◆ **Extracted data entries**
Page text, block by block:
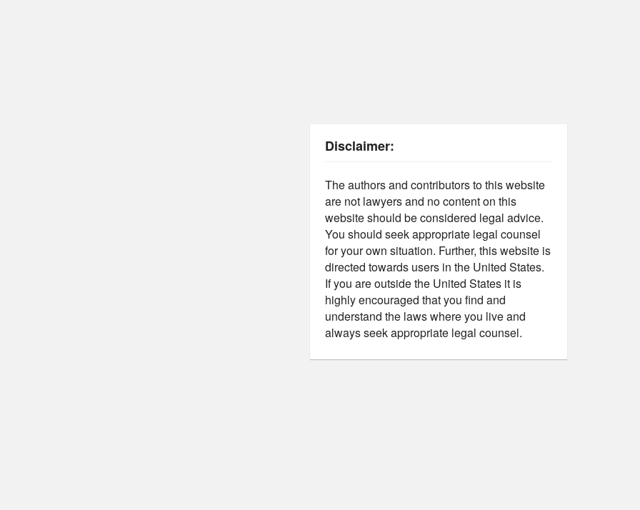
Disclaimer:
The authors and contributors to this website
are not lawyers and no content on this
website should be considered legal advice.
You should seek appropriate legal counsel
for your own situation. Further, this website is
directed towards users in the United States.
If you are outside the United States it is
highly encouraged that you find and
understand the laws where you live and
always seek appropriate legal counsel.
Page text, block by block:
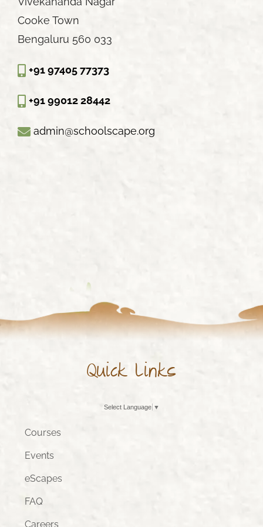
Cooke Town
Bengaluru 560 033
+91 97405 77373
+91 99012 28442
admin@schoolscape.org
Quick Links
Select Language ▼
Courses
Events
eScapes
FAQ
Careers
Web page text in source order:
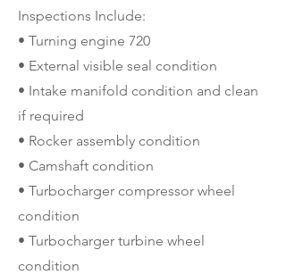
Inspections Include:
• Turning engine 720
• External visible seal condition
• Intake manifold condition and clean
if required
• Rocker assembly condition
• Camshaft condition
• Turbocharger compressor wheel
condition
• Turbocharger turbine wheel
condition
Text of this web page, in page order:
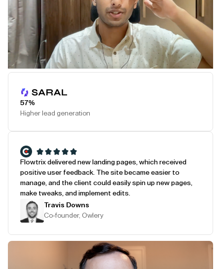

◆ **Assignment**
The answer should be an exact restatement of every entry, with the pictures omitted.

◆ **Result for this exercise**
Page text, block by block:
Disclaimer:
The authors and contributors to this website
are not lawyers and no content on this
website should be considered legal advice.
You should seek appropriate legal counsel
for your own situation. Further, this website is
directed towards users in the United States.
If you are outside the United States it is
highly encouraged that you find and
understand the laws where you live and
always seek appropriate legal counsel.
Page text, block by block:
Cooke Town
Bengaluru 560 033
+91 97405 77373
+91 99012 28442
admin@schoolscape.org
Quick Links
Select Language ▼
Courses
Events
eScapes
FAQ
Careers
Web page text in source order:
Inspections Include:
• Turning engine 720
• External visible seal condition
• Intake manifold condition and clean
if required
• Rocker assembly condition
• Camshaft condition
• Turbocharger compressor wheel
condition
• Turbocharger turbine wheel
condition
Text of this web page, in page order:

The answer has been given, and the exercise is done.